Records follow. Copy every line with "fsVIROENG".

■ **Records for this task**

▼

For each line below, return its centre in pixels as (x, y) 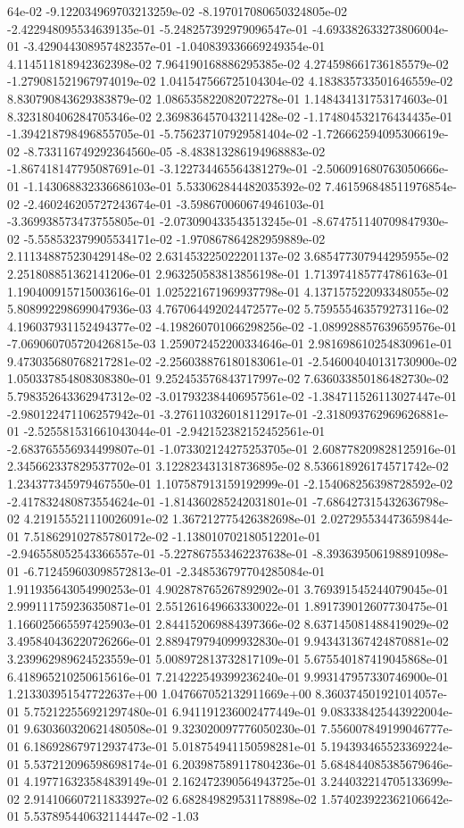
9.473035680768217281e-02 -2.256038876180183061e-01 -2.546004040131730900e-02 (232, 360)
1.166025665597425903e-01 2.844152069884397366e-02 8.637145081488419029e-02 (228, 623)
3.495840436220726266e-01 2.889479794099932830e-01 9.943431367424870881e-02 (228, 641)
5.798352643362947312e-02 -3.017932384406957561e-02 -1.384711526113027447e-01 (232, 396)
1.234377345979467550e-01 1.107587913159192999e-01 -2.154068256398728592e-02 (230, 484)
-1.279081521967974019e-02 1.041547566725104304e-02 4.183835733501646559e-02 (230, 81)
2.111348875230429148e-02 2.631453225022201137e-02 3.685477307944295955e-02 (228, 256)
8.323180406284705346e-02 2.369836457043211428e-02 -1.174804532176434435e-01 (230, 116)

▲
▼

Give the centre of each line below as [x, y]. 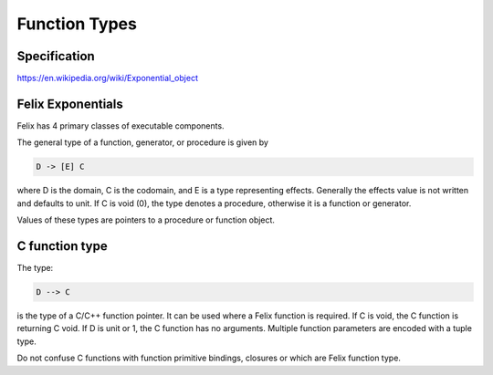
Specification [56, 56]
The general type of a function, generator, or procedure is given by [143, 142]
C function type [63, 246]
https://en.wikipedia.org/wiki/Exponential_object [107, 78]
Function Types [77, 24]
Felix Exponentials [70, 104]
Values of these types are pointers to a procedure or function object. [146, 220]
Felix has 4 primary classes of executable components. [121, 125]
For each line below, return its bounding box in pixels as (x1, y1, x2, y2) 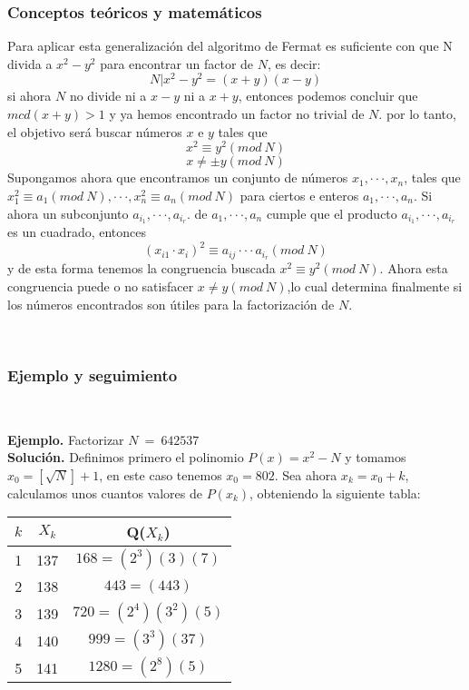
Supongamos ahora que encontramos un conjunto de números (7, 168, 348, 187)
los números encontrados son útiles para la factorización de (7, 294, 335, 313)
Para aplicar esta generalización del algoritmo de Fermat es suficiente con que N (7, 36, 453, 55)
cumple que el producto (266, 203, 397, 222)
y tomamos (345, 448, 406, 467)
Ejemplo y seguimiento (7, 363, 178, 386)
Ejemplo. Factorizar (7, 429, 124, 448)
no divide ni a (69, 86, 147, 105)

▲
▼

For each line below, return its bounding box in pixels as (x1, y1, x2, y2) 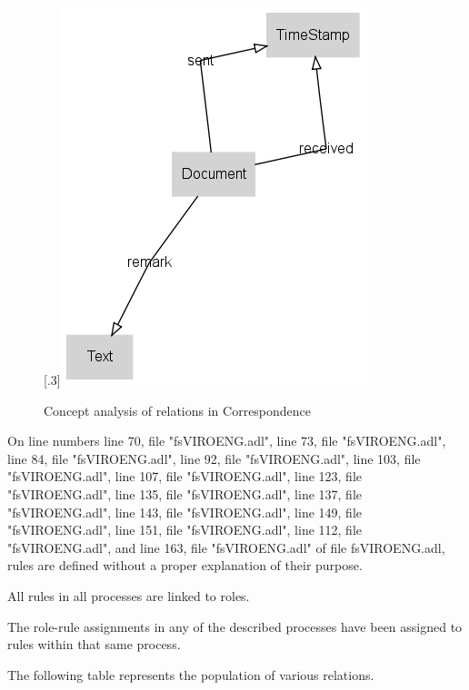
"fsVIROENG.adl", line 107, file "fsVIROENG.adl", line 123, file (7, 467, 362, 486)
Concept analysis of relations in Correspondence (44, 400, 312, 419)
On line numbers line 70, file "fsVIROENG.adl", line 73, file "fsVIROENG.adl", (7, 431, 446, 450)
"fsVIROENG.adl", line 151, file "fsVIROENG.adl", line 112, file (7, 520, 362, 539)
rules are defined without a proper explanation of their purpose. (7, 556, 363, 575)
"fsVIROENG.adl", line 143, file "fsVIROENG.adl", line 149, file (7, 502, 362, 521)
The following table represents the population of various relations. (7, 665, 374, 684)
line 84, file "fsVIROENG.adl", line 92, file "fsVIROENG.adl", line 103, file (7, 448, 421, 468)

▲

■ **Result below**
"fsVIROENG.adl", line 107, file "fsVIROENG.adl", line 123, file (7, 467, 362, 486)
On line numbers line 70, file "fsVIROENG.adl", line 73, file "fsVIROENG.adl", (7, 431, 446, 450)
"fsVIROENG.adl", line 151, file "fsVIROENG.adl", line 112, file (7, 520, 362, 539)
"fsVIROENG.adl", line 143, file "fsVIROENG.adl", line 149, file (7, 502, 362, 521)
line 84, file "fsVIROENG.adl", line 92, file "fsVIROENG.adl", line 103, file (7, 448, 421, 468)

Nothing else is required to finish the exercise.